COVID-19 2nd wave reaches plateau, will die down in few weeks: Advisory Committee

‘Be watchful in giving lockdown relaxations to avoid backlash’

Inability to enforce discipline responsible for crisis

Mohinder Verma
JAMMU, May 27: The second wave of COVID-19 pandemic in the Union Territory of Jammu and Kashmir has reached plateau and will die down in next few weeks. However, the Government will have to be watchful while giving relaxations in the lockdown in order to avoid backlash as inability to enforce COVID appropriate discipline in late 2020 and early 2021 led to the prevailing crisis.
This has been mentioned by the Advisory Committee in its latest report submitted to the Chief Secretary and Financial Commissioner Health and Medical Education today, the copy of which is available with EXCELSIOR.
“All pandemics are apt to follow a wave pattern over the defined period and generally show waves of varying degree, intensity and severity.

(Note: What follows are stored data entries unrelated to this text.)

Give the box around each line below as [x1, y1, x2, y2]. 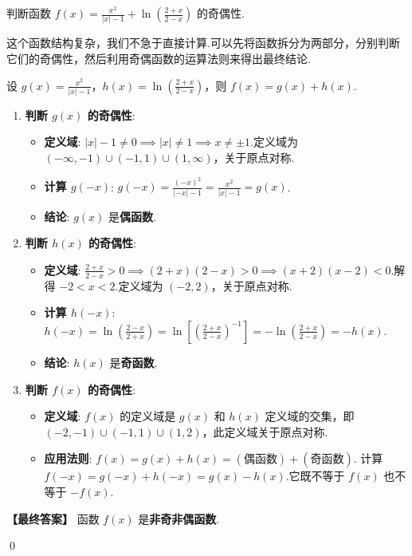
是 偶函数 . [108, 207, 156, 224]
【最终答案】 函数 [6, 510, 100, 526]
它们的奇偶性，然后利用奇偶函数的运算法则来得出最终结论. [6, 49, 311, 66]
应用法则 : [44, 450, 92, 467]
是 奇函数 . [109, 353, 158, 370]
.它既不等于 [285, 467, 345, 484]
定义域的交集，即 [265, 408, 355, 424]
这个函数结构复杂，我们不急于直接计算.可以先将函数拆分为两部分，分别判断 [6, 34, 400, 51]

The ensuing waves are more severe and more lethal than the previous wave”, said the Advisory Committee, adding “barring few metropolitan cities, the COVID-19 epidemic in India and the Union Territory of Jammu & Kashmir followed uniform epidemiological pattern though we lagged the national curve by few weeks”.
The COVID first wave was slow, gradual and had the classical characteristic of involving the elderly and people with co-morbid diseases while as second wave was abrupt, steep and showed a distinct pattern of involving young and middle-aged with no co-morbidities with more severe disease, altered disease pattern and higher case fatality.
“There are indications that the second wave has reached a plateau and will die down in few weeks. The deaths will start declining one, two or more weeks after the decline of the epidemic”, the Advisory Committee said, adding “the lockdown for the last several weeks had a distinct effect on taming the epidemic faster than it would and needs to have a gradual guarded watchful relaxations to avoid a backlash”.
It is pertinent to mention here that present lockdown will come to an end on May 31 in all the 20 districts of the Union Territory of Jammu and Kashmir.
As per the Advisory Committee, apart from droplet spread of disease, the second wave showed a spread of disease through aerosol phenomenon in a poorly aerated closed environment and super spreader phenomenon within homes. “So, COVID appropriate policy and advice need to be redrafted with these transmission routes in mind”, the Panel has suggested.
Stating that there are definite clues that the second wave occurred due to the introduction of 2 variants into the community from North India (UK variant) and other parts of India (Indian variant), the Advisory Committee said, “this happened because we called COVID appropriate discipline for a toss in late 2020 and early 2021 and our inability to enforce travel advisory protocol”.
The first wave was exclusively caused by the wild strain of the virus and there were no variants in the community in 2020. “As of today, around or over 60% of infections are caused by variant strains of the virus both in Kashmir and Jammu provinces and have nearly replaced the wild strains”, the committee said.
Pointing towards the indications that the Indian variant may be more prevalent in Jammu than in Kashmir province, the committee further said, “temporally both variants were introduced in the community by January-February 2021 and took over the wild strain of the virus fast (within a matter of weeks) and nearly displaced it by April-May 2021”.
According to the report, COVID second wave showed a higher caseload in Kashmir province and a higher case fatality rate in Jammu. “This could be due to the different proportion of the 2 variants in the two provinces. Kashmir province had a higher proportion of UK variants while Jammu province had a major contribution from the Indian variant. Longer distances, Jammu terrain and poor robustness of healthcare in Jammu could be other factors for higher mortality”, the committee said.
“As of today around two-third population in the Union Territory (both urban and suburban) is susceptible to infection. However, the susceptibility of special groups like children and pregnant women is not known as of now”, the committee further said.
The committee is comprised of Prof Mohammad Sultan Khuroo (Chairman), Dr Shakti Gupta (Co-Chairman), Prof A G Ahanger, Prof Samia Rashid, Dr Yashpal Sharma, Yasin M Choudhary, Dr Mohammad Salim Khan, Dr Muzaffar Jan, Dr Rahul Gupta, Dr Khalid (all members) and Dr Nighat Firdous (Special Invitee).